The relative potency of clonidine in the neuraxis is controversial. A recent study suggests that intrathecal clonidine is approximately 10 times more potent than epidural clonidine for acute noxious stimulation. 12Although clonidine and morphine are different pharmacologic agents, we estimated a relative potency of intraventricular clonidine to be approximately 10 times that of intrathecal clonidine because intraventricular morphine is 10 times that of intrathecal morphine. The mechanism of analgesia from intraventricular clonidine is unclear. In the first patient, direct activation of α2receptors at the trigeminal nerve may have been the site of coanalgesia. In the second patient, activation at the trigeminal nerve for analgesia seems less likely.

These case reports show the usage of multiple agents for pain management, particularly intraventricular clonidine. Combinations of intrathecal infusions for the treatment of chronic pain or cancer pain conditions are becoming much more prevalent. Clonidine seems to be an excellent coanalgesic when opioids need to be increased rapidly and repeatedly to provide analgesia for a fluctuating cancer pain condition. Furthermore, combination therapy helps to minimize adverse effects from either agent.
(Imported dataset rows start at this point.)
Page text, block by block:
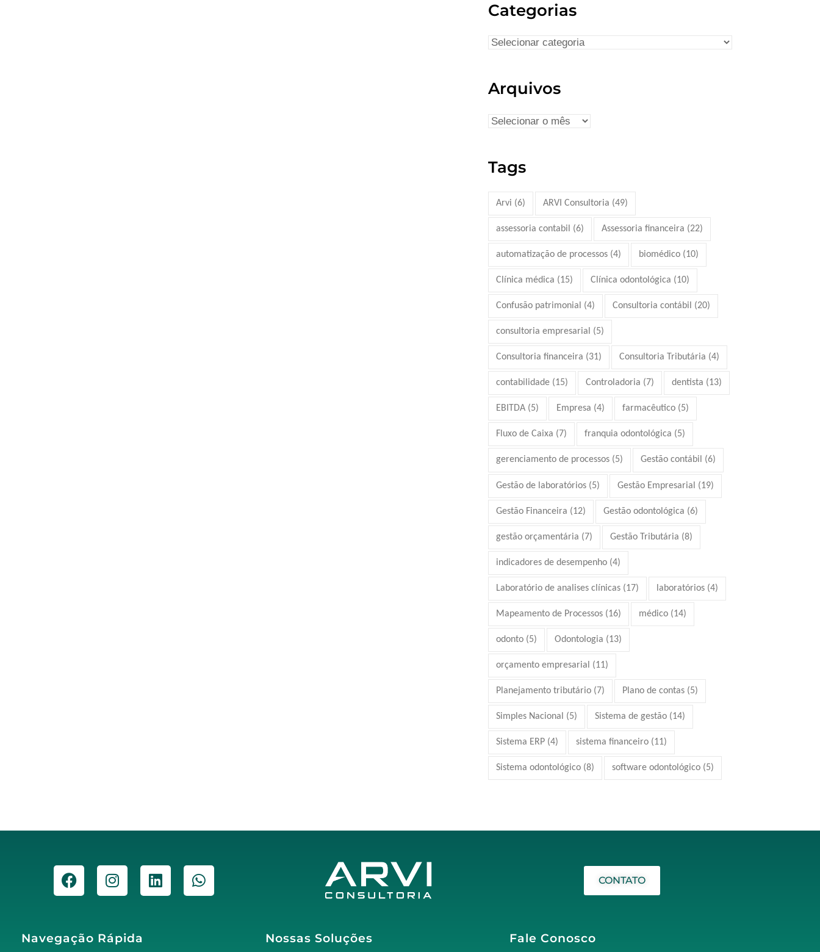
Categorias
Arquivos
Tags
Arvi (6) ARVI Consultoria (49)
assessoria contabil (6) Assessoria financeira (22)
automatização de processos (4) biomédico (10)
Clínica médica (15) Clínica odontológica (10)
Confusão patrimonial (4) Consultoria contábil (20)
consultoria empresarial (5)
Consultoria financeira (31) Consultoria Tributária (4)
contabilidade (15) Controladoria (7) dentista (13)
EBITDA (5) Empresa (4) farmacêutico (5)
Fluxo de Caixa (7) franquia odontológica (5)
gerenciamento de processos (5) Gestão contábil (6)
Gestão de laboratórios (5) Gestão Empresarial (19)
Gestão Financeira (12) Gestão odontológica (6)
gestão orçamentária (7) Gestão Tributária (8)
indicadores de desempenho (4)
Laboratório de analises clínicas (17) laboratórios (4)
Mapeamento de Processos (16) médico (14)
odonto (5) Odontologia (13)
orçamento empresarial (11)
Planejamento tributário (7) Plano de contas (5)
Simples Nacional (5) Sistema de gestão (14)
Sistema ERP (4) sistema financeiro (11)
Sistema odontológico (8) software odontológico (5)
CONTATO
Navegação Rápida Nossas Soluções Fale Conosco
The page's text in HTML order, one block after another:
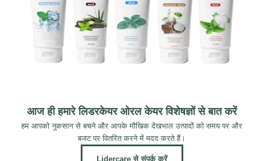
आज ही हमारे लिडरकेयर ओरल केयर विशेषज्ञों से बात करें
हम आपको नुकसान से बचने और आपके मौखिक देखभाल उत्पादों को समय पर और
बजट पर वितरित करने में मदद करते हैं।
Lidercare से संपर्क करें

Clearly, the usage of an intraventricular pump infusing morphine and clonidine should be reserved for intractable and drastic cancer pain conditions. Clonidine has not been approved for intrathecal or intraventricular usage, but the preservative-free mixture should have adverse effects only related to dosing. Intraventricular administration systems can be powerful and effective tools in providing analgesia for severe pain states. Moreover, both patients’ adverse effects were minimized such that they could have improved interaction with their families and more meaningful use of their remaining time.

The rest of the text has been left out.